Your answer must be a word-for-word copy of the listing, with all pictures excluded.

**** Material for this exercise

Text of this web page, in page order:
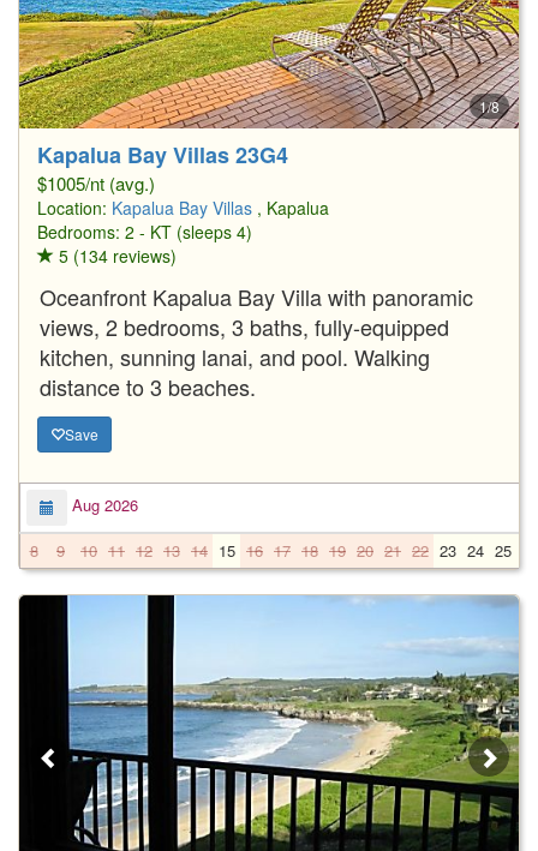
1/8
Kapalua Bay Villas 23G4
$1005/nt (avg.)
Location: Kapalua Bay Villas , Kapalua
Bedrooms: 2 - KT (sleeps 4)
5 (134 reviews)
Oceanfront Kapalua Bay Villa with panoramic
views, 2 bedrooms, 3 baths, fully-equipped
kitchen, sunning lanai, and pool. Walking
distance to 3 beaches.
Save
Aug 2026
8
9 10 11 12 13 14 15 16 17 18 19 20 21 22 23 24 25
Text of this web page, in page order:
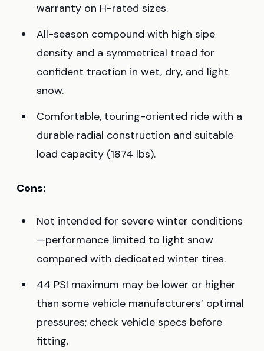
warranty on H-rated sizes.
All-season compound with high sipe
density and a symmetrical tread for
confident traction in wet, dry, and light
snow.
Comfortable, touring-oriented ride with a
durable radial construction and suitable
load capacity (1874 lbs).
Cons:
Not intended for severe winter conditions
—performance limited to light snow
compared with dedicated winter tires.
44 PSI maximum may be lower or higher
than some vehicle manufacturers’ optimal
pressures; check vehicle specs before
fitting.
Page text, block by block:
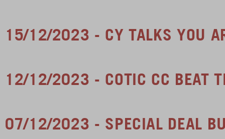
15/12/2023 - CY TALKS YOU
12/12/2023 - COTIC CC BEAT
07/12/2023 - SPECIAL DEAL
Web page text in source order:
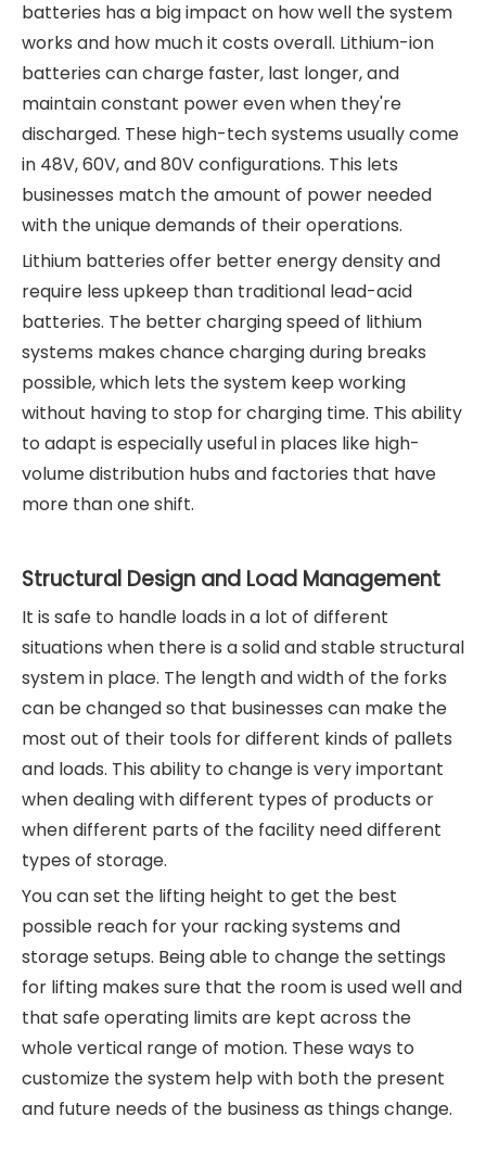
batteries has a big impact on how well the system
works and how much it costs overall. Lithium-ion
batteries can charge faster, last longer, and
maintain constant power even when they're
discharged. These high-tech systems usually come
in 48V, 60V, and 80V configurations. This lets
businesses match the amount of power needed
with the unique demands of their operations.
Lithium batteries offer better energy density and
require less upkeep than traditional lead-acid
batteries. The better charging speed of lithium
systems makes chance charging during breaks
possible, which lets the system keep working
without having to stop for charging time. This ability
to adapt is especially useful in places like high-
volume distribution hubs and factories that have
more than one shift.
Structural Design and Load Management
It is safe to handle loads in a lot of different
situations when there is a solid and stable structural
system in place. The length and width of the forks
can be changed so that businesses can make the
most out of their tools for different kinds of pallets
and loads. This ability to change is very important
when dealing with different types of products or
when different parts of the facility need different
types of storage.
You can set the lifting height to get the best
possible reach for your racking systems and
storage setups. Being able to change the settings
for lifting makes sure that the room is used well and
that safe operating limits are kept across the
whole vertical range of motion. These ways to
customize the system help with both the present
and future needs of the business as things change.
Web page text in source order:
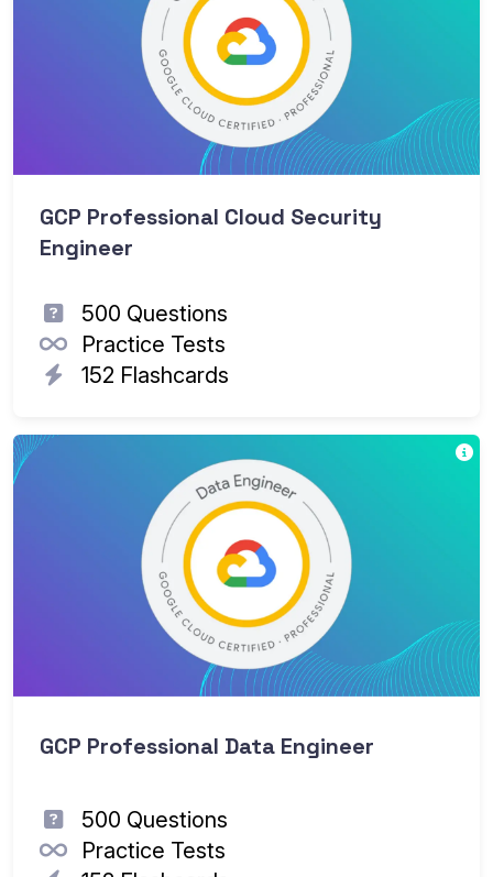
GCP Professional Cloud Security
Engineer
500 Questions
Practice Tests
152 Flashcards
GCP Professional Data Engineer
500 Questions
Practice Tests
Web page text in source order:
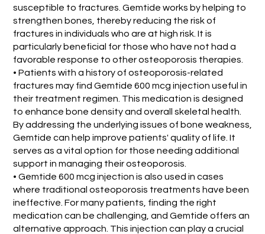
susceptible to fractures. Gemtide works by helping to
strengthen bones, thereby reducing the risk of
fractures in individuals who are at high risk. It is
particularly beneficial for those who have not had a
favorable response to other osteoporosis therapies.
• Patients with a history of osteoporosis-related
fractures may find Gemtide 600 mcg injection useful in
their treatment regimen. This medication is designed
to enhance bone density and overall skeletal health.
By addressing the underlying issues of bone weakness,
Gemtide can help improve patients' quality of life. It
serves as a vital option for those needing additional
support in managing their osteoporosis.
• Gemtide 600 mcg injection is also used in cases
where traditional osteoporosis treatments have been
ineffective. For many patients, finding the right
medication can be challenging, and Gemtide offers an
alternative approach. This injection can play a crucial
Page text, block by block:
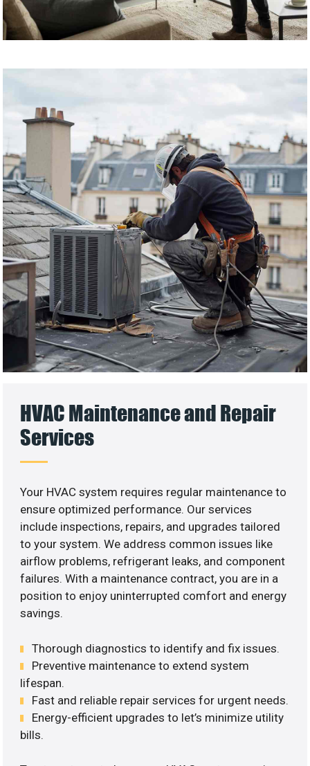
HVAC Maintenance and Repair
Services
Your HVAC system requires regular maintenance to
ensure optimized performance. Our services
include inspections, repairs, and upgrades tailored
to your system. We address common issues like
airflow problems, refrigerant leaks, and component
failures. With a maintenance contract, you are in a
position to enjoy uninterrupted comfort and energy
savings.
Thorough diagnostics to identify and fix issues.
Preventive maintenance to extend system
lifespan.
Fast and reliable repair services for urgent needs.
Energy-efficient upgrades to let’s minimize utility
bills.
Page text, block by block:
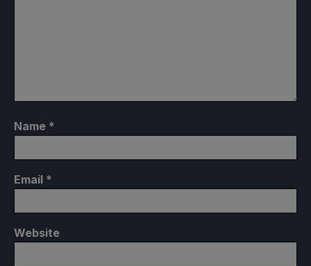
Name *
Email *
Website
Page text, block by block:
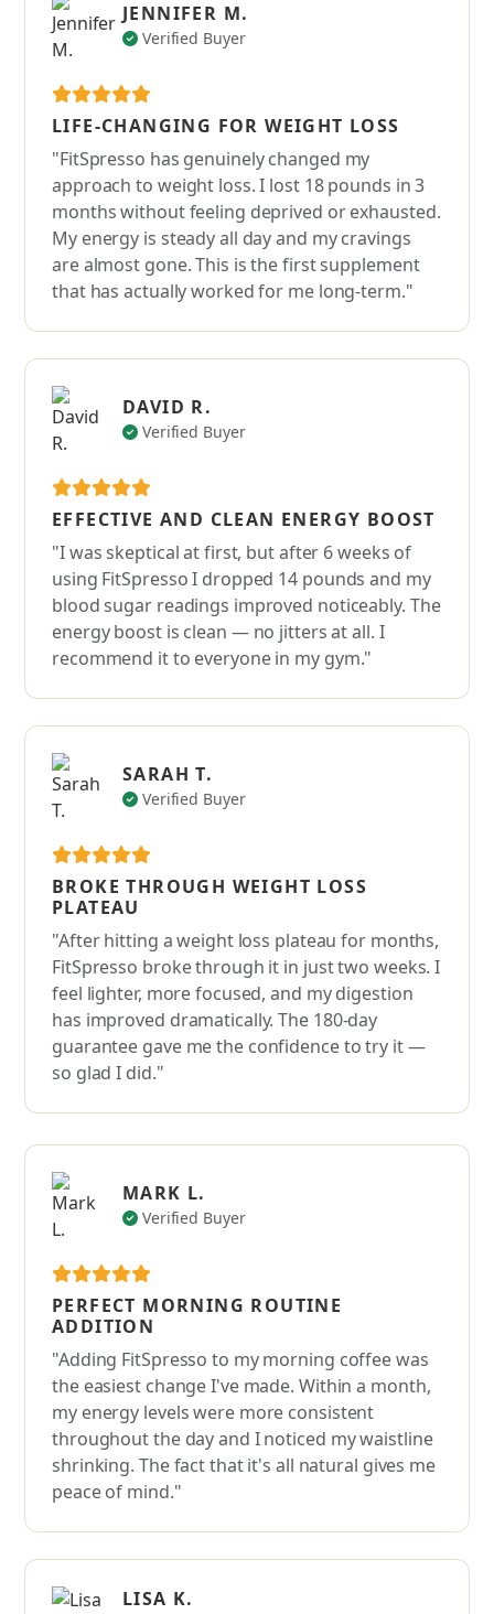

********

_Your solution_
Text of this web page, in page order:
1/8
Kapalua Bay Villas 23G4
$1005/nt (avg.)
Location: Kapalua Bay Villas , Kapalua
Bedrooms: 2 - KT (sleeps 4)
5 (134 reviews)
Oceanfront Kapalua Bay Villa with panoramic
views, 2 bedrooms, 3 baths, fully-equipped
kitchen, sunning lanai, and pool. Walking
distance to 3 beaches.
Save
Aug 2026
8
9 10 11 12 13 14 15 16 17 18 19 20 21 22 23 24 25
Text of this web page, in page order:
warranty on H-rated sizes.
All-season compound with high sipe
density and a symmetrical tread for
confident traction in wet, dry, and light
snow.
Comfortable, touring-oriented ride with a
durable radial construction and suitable
load capacity (1874 lbs).
Cons:
Not intended for severe winter conditions
—performance limited to light snow
compared with dedicated winter tires.
44 PSI maximum may be lower or higher
than some vehicle manufacturers’ optimal
pressures; check vehicle specs before
fitting.
Page text, block by block:
15/12/2023 - CY TALKS YOU
12/12/2023 - COTIC CC BEAT
07/12/2023 - SPECIAL DEAL
Web page text in source order:
batteries has a big impact on how well the system
works and how much it costs overall. Lithium-ion
batteries can charge faster, last longer, and
maintain constant power even when they're
discharged. These high-tech systems usually come
in 48V, 60V, and 80V configurations. This lets
businesses match the amount of power needed
with the unique demands of their operations.
Lithium batteries offer better energy density and
require less upkeep than traditional lead-acid
batteries. The better charging speed of lithium
systems makes chance charging during breaks
possible, which lets the system keep working
without having to stop for charging time. This ability
to adapt is especially useful in places like high-
volume distribution hubs and factories that have
more than one shift.
Structural Design and Load Management
It is safe to handle loads in a lot of different
situations when there is a solid and stable structural
system in place. The length and width of the forks
can be changed so that businesses can make the
most out of their tools for different kinds of pallets
and loads. This ability to change is very important
when dealing with different types of products or
when different parts of the facility need different
types of storage.
You can set the lifting height to get the best
possible reach for your racking systems and
storage setups. Being able to change the settings
for lifting makes sure that the room is used well and
that safe operating limits are kept across the
whole vertical range of motion. These ways to
customize the system help with both the present
and future needs of the business as things change.
Web page text in source order:
GCP Professional Cloud Security
Engineer
500 Questions
Practice Tests
152 Flashcards
GCP Professional Data Engineer
500 Questions
Practice Tests
Web page text in source order:
susceptible to fractures. Gemtide works by helping to
strengthen bones, thereby reducing the risk of
fractures in individuals who are at high risk. It is
particularly beneficial for those who have not had a
favorable response to other osteoporosis therapies.
• Patients with a history of osteoporosis-related
fractures may find Gemtide 600 mcg injection useful in
their treatment regimen. This medication is designed
to enhance bone density and overall skeletal health.
By addressing the underlying issues of bone weakness,
Gemtide can help improve patients' quality of life. It
serves as a vital option for those needing additional
support in managing their osteoporosis.
• Gemtide 600 mcg injection is also used in cases
where traditional osteoporosis treatments have been
ineffective. For many patients, finding the right
medication can be challenging, and Gemtide offers an
alternative approach. This injection can play a crucial
Page text, block by block:
HVAC Maintenance and Repair
Services
Your HVAC system requires regular maintenance to
ensure optimized performance. Our services
include inspections, repairs, and upgrades tailored
to your system. We address common issues like
airflow problems, refrigerant leaks, and component
failures. With a maintenance contract, you are in a
position to enjoy uninterrupted comfort and energy
savings.
Thorough diagnostics to identify and fix issues.
Preventive maintenance to extend system
lifespan.
Fast and reliable repair services for urgent needs.
Energy-efficient upgrades to let’s minimize utility
bills.
Page text, block by block:
Name *
Email *
Website
Page text, block by block:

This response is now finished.